The problem
Every record, apart from its pictures, should be repeated exactly.

Supplied material

··········

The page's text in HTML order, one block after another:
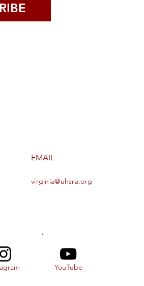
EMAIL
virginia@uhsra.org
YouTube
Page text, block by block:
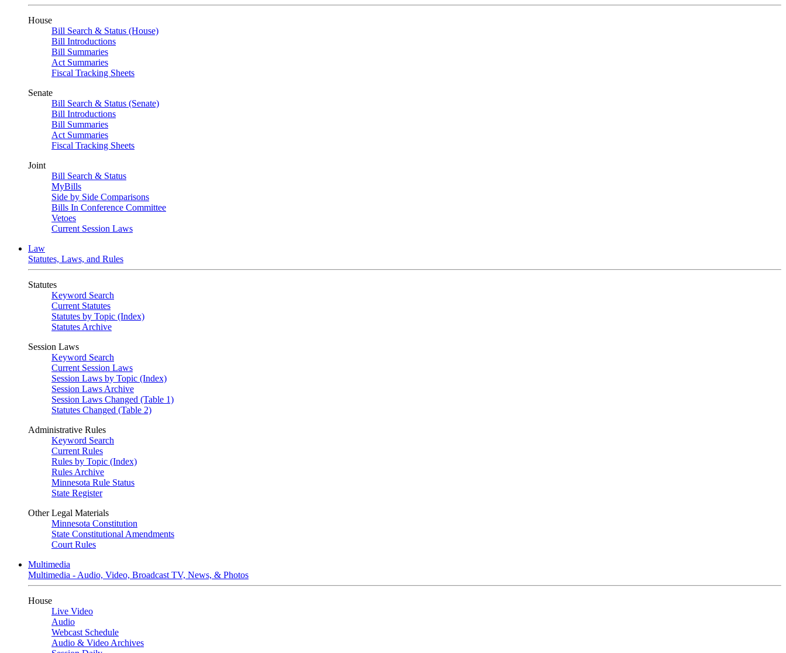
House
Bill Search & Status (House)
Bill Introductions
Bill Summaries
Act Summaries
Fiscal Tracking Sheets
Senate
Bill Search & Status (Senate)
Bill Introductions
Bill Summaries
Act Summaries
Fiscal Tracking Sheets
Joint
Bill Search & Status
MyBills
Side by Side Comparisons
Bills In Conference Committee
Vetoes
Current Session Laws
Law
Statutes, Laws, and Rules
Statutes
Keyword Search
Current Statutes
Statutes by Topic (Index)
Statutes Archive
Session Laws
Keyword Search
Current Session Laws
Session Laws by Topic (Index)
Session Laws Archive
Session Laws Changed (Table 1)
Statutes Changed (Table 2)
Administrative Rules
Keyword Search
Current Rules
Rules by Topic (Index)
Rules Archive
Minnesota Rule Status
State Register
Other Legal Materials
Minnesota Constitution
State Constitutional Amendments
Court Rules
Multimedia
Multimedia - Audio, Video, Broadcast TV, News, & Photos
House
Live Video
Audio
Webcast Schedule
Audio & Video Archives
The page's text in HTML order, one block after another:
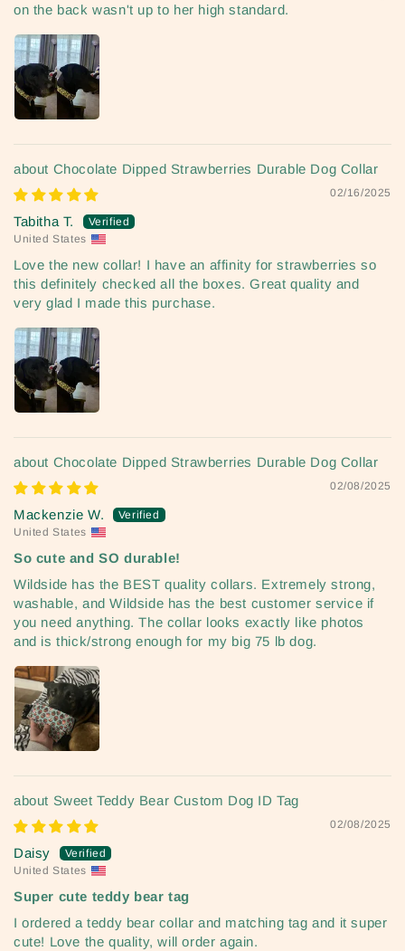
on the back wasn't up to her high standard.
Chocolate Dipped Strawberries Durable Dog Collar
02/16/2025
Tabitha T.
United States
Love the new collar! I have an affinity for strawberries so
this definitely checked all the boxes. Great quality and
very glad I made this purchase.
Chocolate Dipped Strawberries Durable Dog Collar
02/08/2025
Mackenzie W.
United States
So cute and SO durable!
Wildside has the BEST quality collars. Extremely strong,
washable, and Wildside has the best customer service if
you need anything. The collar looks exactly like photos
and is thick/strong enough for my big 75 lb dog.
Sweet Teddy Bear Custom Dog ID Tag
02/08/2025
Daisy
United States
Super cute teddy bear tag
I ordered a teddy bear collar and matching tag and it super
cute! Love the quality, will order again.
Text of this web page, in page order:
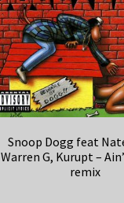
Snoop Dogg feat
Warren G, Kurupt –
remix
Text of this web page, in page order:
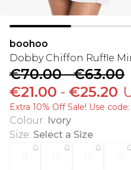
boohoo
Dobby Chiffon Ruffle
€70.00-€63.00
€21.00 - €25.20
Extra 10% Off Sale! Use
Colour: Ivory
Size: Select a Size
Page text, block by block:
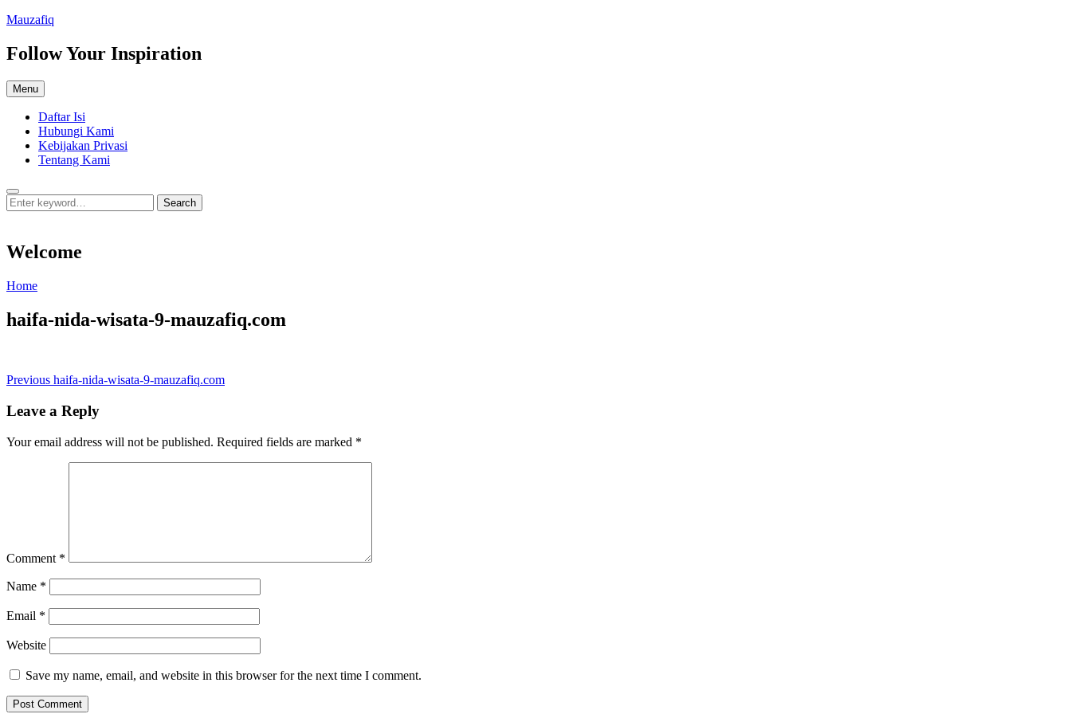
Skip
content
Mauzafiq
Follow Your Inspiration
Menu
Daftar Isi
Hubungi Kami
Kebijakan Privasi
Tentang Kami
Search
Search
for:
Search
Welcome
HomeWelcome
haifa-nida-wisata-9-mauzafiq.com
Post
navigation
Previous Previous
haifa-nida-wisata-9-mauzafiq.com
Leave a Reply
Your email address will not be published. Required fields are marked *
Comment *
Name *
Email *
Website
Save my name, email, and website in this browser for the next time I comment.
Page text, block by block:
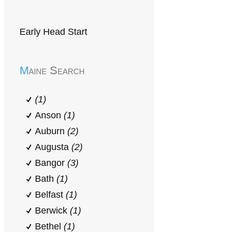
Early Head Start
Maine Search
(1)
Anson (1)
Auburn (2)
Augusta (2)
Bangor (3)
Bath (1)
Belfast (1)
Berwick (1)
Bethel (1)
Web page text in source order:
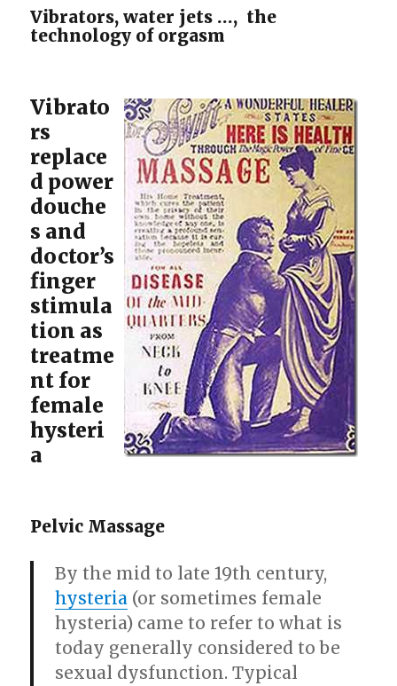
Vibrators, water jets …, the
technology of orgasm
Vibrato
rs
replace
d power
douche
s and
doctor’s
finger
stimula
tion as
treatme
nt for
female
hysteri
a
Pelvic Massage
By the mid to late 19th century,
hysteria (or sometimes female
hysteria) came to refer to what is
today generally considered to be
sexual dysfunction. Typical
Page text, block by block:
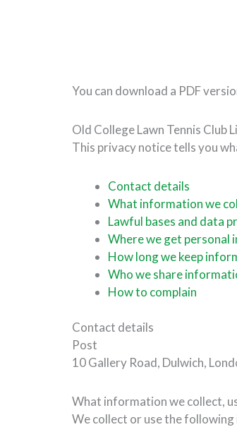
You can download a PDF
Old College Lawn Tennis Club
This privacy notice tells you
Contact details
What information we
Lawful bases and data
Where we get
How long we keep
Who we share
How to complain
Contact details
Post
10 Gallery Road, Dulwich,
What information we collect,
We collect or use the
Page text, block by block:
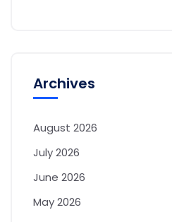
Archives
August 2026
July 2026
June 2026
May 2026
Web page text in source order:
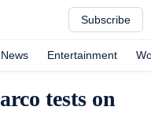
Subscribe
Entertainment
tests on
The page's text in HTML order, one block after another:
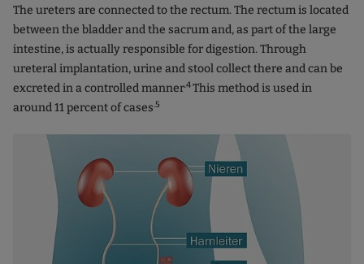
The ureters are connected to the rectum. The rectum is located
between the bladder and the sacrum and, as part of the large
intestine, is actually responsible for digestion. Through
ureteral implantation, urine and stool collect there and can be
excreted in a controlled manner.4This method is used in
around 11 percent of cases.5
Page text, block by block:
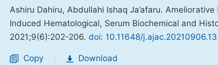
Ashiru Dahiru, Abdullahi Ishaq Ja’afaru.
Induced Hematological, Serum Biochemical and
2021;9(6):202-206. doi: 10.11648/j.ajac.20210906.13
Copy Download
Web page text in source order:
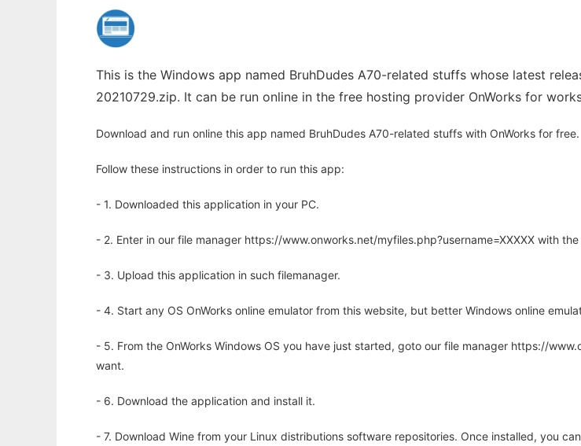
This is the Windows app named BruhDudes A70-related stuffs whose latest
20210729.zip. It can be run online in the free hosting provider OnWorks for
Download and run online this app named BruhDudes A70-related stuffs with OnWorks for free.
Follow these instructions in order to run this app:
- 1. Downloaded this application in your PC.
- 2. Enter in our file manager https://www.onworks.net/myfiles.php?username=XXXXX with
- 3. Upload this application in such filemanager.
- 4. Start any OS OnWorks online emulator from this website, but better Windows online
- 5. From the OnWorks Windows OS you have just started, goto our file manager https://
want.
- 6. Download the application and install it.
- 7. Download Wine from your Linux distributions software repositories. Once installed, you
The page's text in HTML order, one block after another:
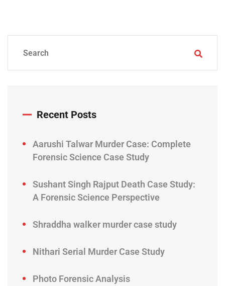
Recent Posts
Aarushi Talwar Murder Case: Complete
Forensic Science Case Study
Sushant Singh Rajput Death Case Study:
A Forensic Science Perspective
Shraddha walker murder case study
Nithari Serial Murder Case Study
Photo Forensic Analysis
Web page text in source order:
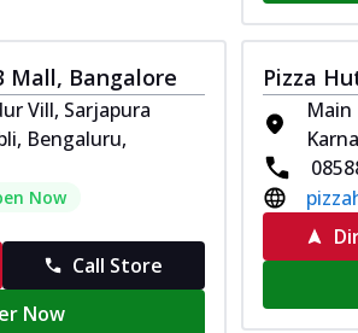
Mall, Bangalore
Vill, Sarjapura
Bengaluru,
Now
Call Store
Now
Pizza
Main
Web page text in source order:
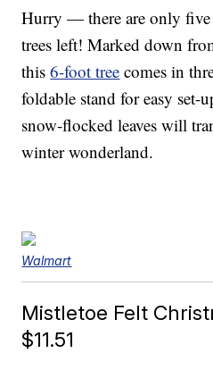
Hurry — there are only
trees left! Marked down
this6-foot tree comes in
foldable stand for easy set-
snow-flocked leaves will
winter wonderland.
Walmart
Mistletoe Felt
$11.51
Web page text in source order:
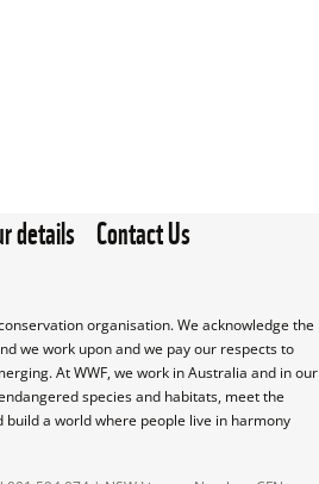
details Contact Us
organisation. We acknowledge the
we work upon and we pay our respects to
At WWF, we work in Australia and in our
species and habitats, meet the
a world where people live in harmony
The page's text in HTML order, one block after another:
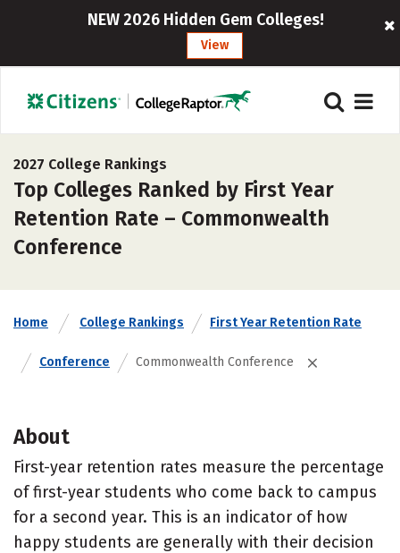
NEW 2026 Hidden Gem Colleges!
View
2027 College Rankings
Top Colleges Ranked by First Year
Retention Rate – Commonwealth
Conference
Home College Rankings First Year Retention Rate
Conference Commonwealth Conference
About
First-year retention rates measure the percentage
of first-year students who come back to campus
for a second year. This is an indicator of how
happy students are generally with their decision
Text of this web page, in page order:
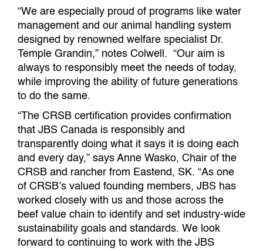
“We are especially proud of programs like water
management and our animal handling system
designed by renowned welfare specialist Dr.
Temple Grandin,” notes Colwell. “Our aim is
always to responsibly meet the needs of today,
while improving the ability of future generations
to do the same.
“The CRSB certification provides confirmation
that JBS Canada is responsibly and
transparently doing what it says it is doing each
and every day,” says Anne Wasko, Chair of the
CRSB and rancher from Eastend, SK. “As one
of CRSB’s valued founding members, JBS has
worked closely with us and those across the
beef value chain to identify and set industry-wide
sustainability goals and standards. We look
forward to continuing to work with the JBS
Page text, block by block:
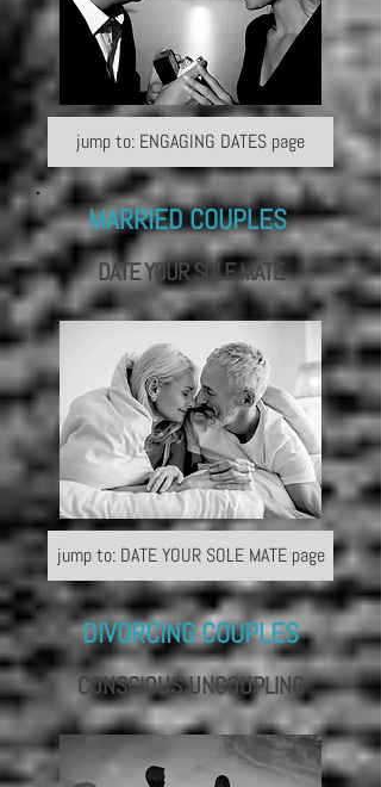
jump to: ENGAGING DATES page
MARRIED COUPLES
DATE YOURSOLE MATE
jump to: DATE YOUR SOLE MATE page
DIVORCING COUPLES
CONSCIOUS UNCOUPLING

··········

Written response
The page's text in HTML order, one block after another:
EMAIL
virginia@uhsra.org
YouTube
Page text, block by block:
House
Bill Search & Status (House)
Bill Introductions
Bill Summaries
Act Summaries
Fiscal Tracking Sheets
Senate
Bill Search & Status (Senate)
Bill Introductions
Bill Summaries
Act Summaries
Fiscal Tracking Sheets
Joint
Bill Search & Status
MyBills
Side by Side Comparisons
Bills In Conference Committee
Vetoes
Current Session Laws
Law
Statutes, Laws, and Rules
Statutes
Keyword Search
Current Statutes
Statutes by Topic (Index)
Statutes Archive
Session Laws
Keyword Search
Current Session Laws
Session Laws by Topic (Index)
Session Laws Archive
Session Laws Changed (Table 1)
Statutes Changed (Table 2)
Administrative Rules
Keyword Search
Current Rules
Rules by Topic (Index)
Rules Archive
Minnesota Rule Status
State Register
Other Legal Materials
Minnesota Constitution
State Constitutional Amendments
Court Rules
Multimedia
Multimedia - Audio, Video, Broadcast TV, News, & Photos
House
Live Video
Audio
Webcast Schedule
Audio & Video Archives
The page's text in HTML order, one block after another:
on the back wasn't up to her high standard.
Chocolate Dipped Strawberries Durable Dog Collar
02/16/2025
Tabitha T.
United States
Love the new collar! I have an affinity for strawberries so
this definitely checked all the boxes. Great quality and
very glad I made this purchase.
Chocolate Dipped Strawberries Durable Dog Collar
02/08/2025
Mackenzie W.
United States
So cute and SO durable!
Wildside has the BEST quality collars. Extremely strong,
washable, and Wildside has the best customer service if
you need anything. The collar looks exactly like photos
and is thick/strong enough for my big 75 lb dog.
Sweet Teddy Bear Custom Dog ID Tag
02/08/2025
Daisy
United States
Super cute teddy bear tag
I ordered a teddy bear collar and matching tag and it super
cute! Love the quality, will order again.
Text of this web page, in page order:
Snoop Dogg feat
Warren G, Kurupt –
remix
Text of this web page, in page order:
boohoo
Dobby Chiffon Ruffle
€70.00-€63.00
€21.00 - €25.20
Extra 10% Off Sale! Use
Colour: Ivory
Size: Select a Size
Page text, block by block:
Skip
content
Mauzafiq
Follow Your Inspiration
Menu
Daftar Isi
Hubungi Kami
Kebijakan Privasi
Tentang Kami
Search
Search
for:
Search
Welcome
HomeWelcome
haifa-nida-wisata-9-mauzafiq.com
Post
navigation
Previous Previous
haifa-nida-wisata-9-mauzafiq.com
Leave a Reply
Your email address will not be published. Required fields are marked *
Comment *
Name *
Email *
Website
Save my name, email, and website in this browser for the next time I comment.
Page text, block by block:
Early Head Start
Maine Search
(1)
Anson (1)
Auburn (2)
Augusta (2)
Bangor (3)
Bath (1)
Belfast (1)
Berwick (1)
Bethel (1)
Web page text in source order:
Vibrators, water jets …, the
technology of orgasm
Vibrato
rs
replace
d power
douche
s and
doctor’s
finger
stimula
tion as
treatme
nt for
female
hysteri
a
Pelvic Massage
By the mid to late 19th century,
hysteria (or sometimes female
hysteria) came to refer to what is
today generally considered to be
sexual dysfunction. Typical
Page text, block by block:
You can download a PDF
Old College Lawn Tennis Club
This privacy notice tells you
Contact details
What information we
Lawful bases and data
Where we get
How long we keep
Who we share
How to complain
Contact details
Post
10 Gallery Road, Dulwich,
What information we collect,
We collect or use the
Page text, block by block:
Archives
August 2026
July 2026
June 2026
May 2026
Web page text in source order:
Subscribe
Entertainment
tests on
The page's text in HTML order, one block after another:
The ureters are connected to the rectum. The rectum is located
between the bladder and the sacrum and, as part of the large
intestine, is actually responsible for digestion. Through
ureteral implantation, urine and stool collect there and can be
excreted in a controlled manner.4This method is used in
around 11 percent of cases.5
Page text, block by block:
Ashiru Dahiru, Abdullahi Ishaq Ja’afaru.
Induced Hematological, Serum Biochemical and
2021;9(6):202-206. doi: 10.11648/j.ajac.20210906.13
Copy Download
Web page text in source order:
This is the Windows app named BruhDudes A70-related stuffs whose latest
20210729.zip. It can be run online in the free hosting provider OnWorks for
Download and run online this app named BruhDudes A70-related stuffs with OnWorks for free.
Follow these instructions in order to run this app:
- 1. Downloaded this application in your PC.
- 2. Enter in our file manager https://www.onworks.net/myfiles.php?username=XXXXX with
- 3. Upload this application in such filemanager.
- 4. Start any OS OnWorks online emulator from this website, but better Windows online
- 5. From the OnWorks Windows OS you have just started, goto our file manager https://
want.
- 6. Download the application and install it.
- 7. Download Wine from your Linux distributions software repositories. Once installed, you
The page's text in HTML order, one block after another:
Recent Posts
Aarushi Talwar Murder Case: Complete
Forensic Science Case Study
Sushant Singh Rajput Death Case Study:
A Forensic Science Perspective
Shraddha walker murder case study
Nithari Serial Murder Case Study
Photo Forensic Analysis
Web page text in source order:
Mall, Bangalore
Vill, Sarjapura
Bengaluru,
Now
Call Store
Now
Pizza
Main
Web page text in source order:
Hurry — there are only
trees left! Marked down
this6-foot tree comes in
foldable stand for easy set-
snow-flocked leaves will
winter wonderland.
Walmart
Mistletoe Felt
$11.51
Web page text in source order:
details Contact Us
organisation. We acknowledge the
we work upon and we pay our respects to
At WWF, we work in Australia and in our
species and habitats, meet the
a world where people live in harmony
The page's text in HTML order, one block after another:
NEW 2026 Hidden Gem Colleges!
View
2027 College Rankings
Top Colleges Ranked by First Year
Retention Rate – Commonwealth
Conference
Home College Rankings First Year Retention Rate
Conference Commonwealth Conference
About
First-year retention rates measure the percentage
of first-year students who come back to campus
for a second year. This is an indicator of how
happy students are generally with their decision
Text of this web page, in page order:
“We are especially proud of programs like water
management and our animal handling system
designed by renowned welfare specialist Dr.
Temple Grandin,” notes Colwell. “Our aim is
always to responsibly meet the needs of today,
while improving the ability of future generations
to do the same.
“The CRSB certification provides confirmation
that JBS Canada is responsibly and
transparently doing what it says it is doing each
and every day,” says Anne Wasko, Chair of the
CRSB and rancher from Eastend, SK. “As one
of CRSB’s valued founding members, JBS has
worked closely with us and those across the
beef value chain to identify and set industry-wide
sustainability goals and standards. We look
forward to continuing to work with the JBS
Page text, block by block:
jump to: ENGAGING DATES page
MARRIED COUPLES
DATE YOURSOLE MATE
jump to: DATE YOUR SOLE MATE page
DIVORCING COUPLES
CONSCIOUS UNCOUPLING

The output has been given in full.